Sunan Kalijaga (bagai ular licik) memendam senyum (kemenangan) dan berkata,
“Mustahil
jika demikian, besok hamba yang tanggung, hamba yakin tidak akan tega
putra Paduka memperlakukan sia-sia kepada Paduka. Akan halnya masalah
agama hanya terserah sekehendak Paduka, namun lebih baik jika Paduka
berkenan berganti syariat rasul, dan mengucapkan asma Allah. Akan tetapi
jika Paduka tidak berkenan itu tidak masalah. Toh hanya soal agama.
Pedoman orang Islam itu syahadat, meskipun salat dingklak-dingkluk jika
belum paham syahadat itu juga tetap kafir namanya.”
PERDEBATAN ILAHI PRABU BRAWIJAYA
Sang Prabu berkata, “Syahadat itu seperti apa, aku koq belum tahu, coba ucapkan biar aku dengarkan."
Sunan
Kalijaga kemudian mengucapkan syahadat, "asyhadu ala ilaha ilallah, wa
asyhadu anna Muhammadar Rasulullah, artinya aku bersaksi, tiada Tuhan
selain Allah, dan bersaksi bahwa Kanjeng Nabi Muhammad itu utusan Allah.
“
Sunan Kalijaga berkata kepada Sang Prabu,
“Manusia
yang menyembah kepada angan-angan saja tapi tidak tahu sifat-Nya maka
ia tetap kafir, dan manusia yang menyembah kepada sesuatu yang kelihatan
mata, itu menyembah berhala namanya, maka manusia itu perlu mengerti
secara lahir dan batin. Manusia mengucap itu harus paham kepada apa yang
diucapkan. Adapun maksud Nabi Muhammad Rasulullah adalah itu Muhammad
itu makam kuburan. Jadi badan manusia itu tempatnya sekalian rasa yang
memuji badan sendiri, tidak memuji Muhammad di Arab. (
Badan
manusia itu bayangan Dzat Tuhan.
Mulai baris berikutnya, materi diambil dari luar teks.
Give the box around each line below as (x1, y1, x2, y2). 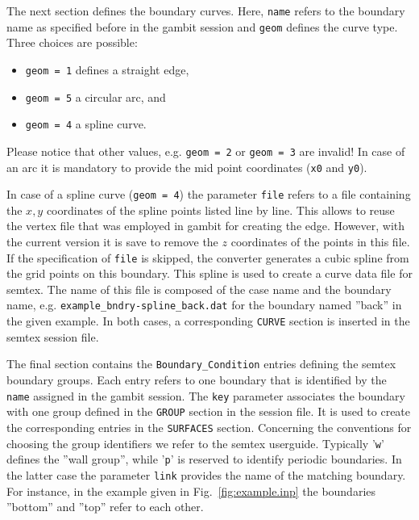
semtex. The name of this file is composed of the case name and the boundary (6, 280, 392, 297)
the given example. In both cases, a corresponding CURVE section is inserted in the (6, 312, 410, 329)
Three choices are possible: (6, 34, 138, 51)
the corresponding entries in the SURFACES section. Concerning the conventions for (6, 418, 412, 435)
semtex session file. (6, 328, 99, 345)
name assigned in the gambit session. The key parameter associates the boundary (6, 387, 405, 404)
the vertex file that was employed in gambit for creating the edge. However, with (6, 217, 405, 234)
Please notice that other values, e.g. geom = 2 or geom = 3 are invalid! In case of (6, 142, 405, 159)
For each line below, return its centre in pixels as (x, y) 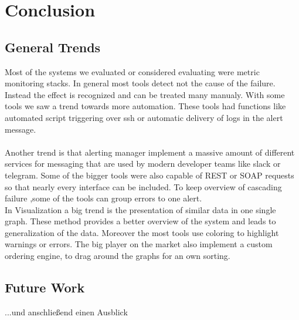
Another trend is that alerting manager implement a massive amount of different (150, 152)
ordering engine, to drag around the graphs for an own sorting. (118, 256)
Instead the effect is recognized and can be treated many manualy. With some (145, 94)
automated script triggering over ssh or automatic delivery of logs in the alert (144, 117)
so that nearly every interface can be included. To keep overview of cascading (143, 186)
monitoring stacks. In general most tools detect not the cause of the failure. (140, 83)
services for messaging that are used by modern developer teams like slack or (143, 164)
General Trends (53, 47)
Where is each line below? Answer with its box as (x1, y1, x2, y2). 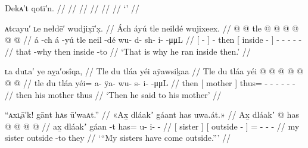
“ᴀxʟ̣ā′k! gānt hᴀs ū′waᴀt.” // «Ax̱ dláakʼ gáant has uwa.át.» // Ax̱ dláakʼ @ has (5, 108, 299, 121)
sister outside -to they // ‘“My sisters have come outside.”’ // (5, 131, 231, 144)
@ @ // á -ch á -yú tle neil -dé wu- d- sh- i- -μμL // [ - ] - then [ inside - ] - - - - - (5, 33, 302, 46)
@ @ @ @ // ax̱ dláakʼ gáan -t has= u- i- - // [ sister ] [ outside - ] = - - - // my (5, 119, 300, 132)
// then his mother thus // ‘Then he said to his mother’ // (5, 88, 222, 100)
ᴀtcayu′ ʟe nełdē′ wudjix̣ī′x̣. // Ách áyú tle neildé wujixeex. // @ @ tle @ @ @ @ (5, 21, 299, 34)
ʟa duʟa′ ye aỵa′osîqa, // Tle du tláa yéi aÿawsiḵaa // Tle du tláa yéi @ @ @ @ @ (5, 65, 303, 77)
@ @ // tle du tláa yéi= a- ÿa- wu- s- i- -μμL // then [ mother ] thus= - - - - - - (5, 76, 295, 89)
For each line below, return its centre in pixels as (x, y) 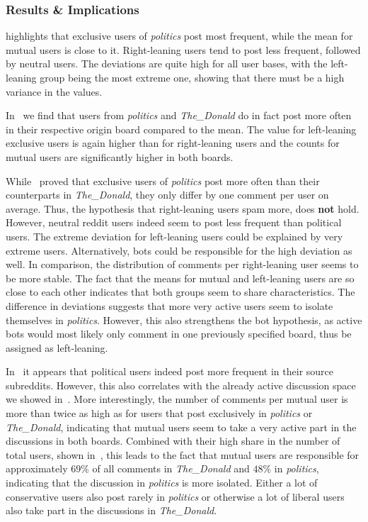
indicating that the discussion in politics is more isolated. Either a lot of (162, 483)
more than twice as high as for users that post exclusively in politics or (159, 413)
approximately (37, 468)
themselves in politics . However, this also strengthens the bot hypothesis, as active (184, 320)
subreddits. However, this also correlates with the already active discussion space (181, 385)
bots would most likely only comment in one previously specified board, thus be (179, 334)
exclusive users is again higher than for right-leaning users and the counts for (173, 143)
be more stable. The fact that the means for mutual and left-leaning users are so (180, 278)
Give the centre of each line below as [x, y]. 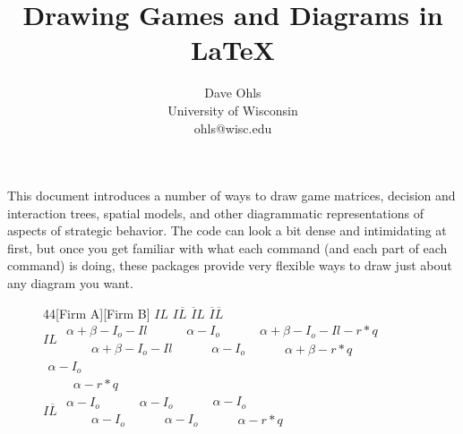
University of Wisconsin [233, 110]
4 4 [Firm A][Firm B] [97, 313]
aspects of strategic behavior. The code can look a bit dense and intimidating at [227, 230]
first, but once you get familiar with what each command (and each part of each [227, 247]
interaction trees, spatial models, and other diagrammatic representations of [215, 213]
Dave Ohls [233, 93]
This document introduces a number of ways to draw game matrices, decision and [231, 196]
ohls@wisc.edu [233, 128]
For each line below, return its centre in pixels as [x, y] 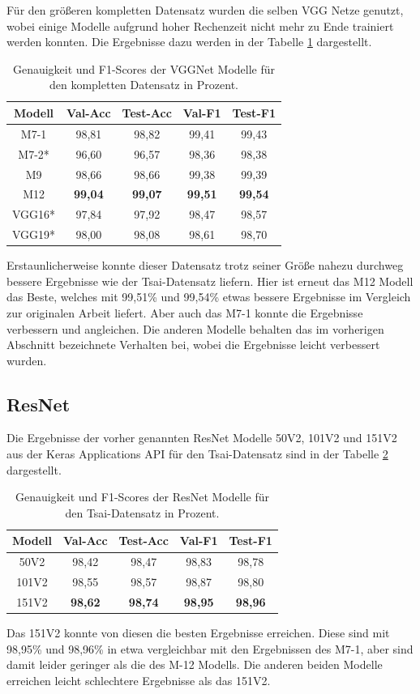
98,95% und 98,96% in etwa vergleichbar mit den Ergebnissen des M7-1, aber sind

Badan jasmani manusia adalah letak
rasa. Rasul adalah rasa kang nusuli. Rasa termasuk lesan, rasul naik ke
surga, lullah, luluh menjadi lembut. Disebut Rasulullah itu rasa ala
ganda salah. Diringkas menjadi satu Muhammad Rasulullah. Yang pertama
pengetahuan badan, kedua tahu makanan. Kewajiban manusia menghayati
rasa, rasa dan makanan menjadi sebutan Muhammad Rasulullah, maka
sembahyang yang berbunyi ushali itu artinya memahami asalnya. Ada pun
raga manusia itu asalnya dari ruh idhafi, ruh Muhamad Rasul, artinya
Rasul rasa, keluarnya rasa hidup, keluar dari badan yang terbuka, karena
asyhadu alla, jika tidak mengetahui artinya syahadat, tidak tahu rukun
Islam maka tidak akan mengerti awal kejadian.”
Sunan
Kalijaga berkata banyak-banyak sampai Prabu Brawijaya berkenan pindah
Islam, setelah itu minta potong rambut kepada Sunan Kalijaga, akan
tetapi rambutnya tidak mempan digunting. Sunan Kalijaga lantas berkata,
Sang Prabu dimohon Islam lahir batin, karena apabila hanya lahir saja,
rambutnya tidak mempan digunting. Sang Prabu kemudian berkata kalau
sudah lahir batin, maka rambutnya bisa dipotong.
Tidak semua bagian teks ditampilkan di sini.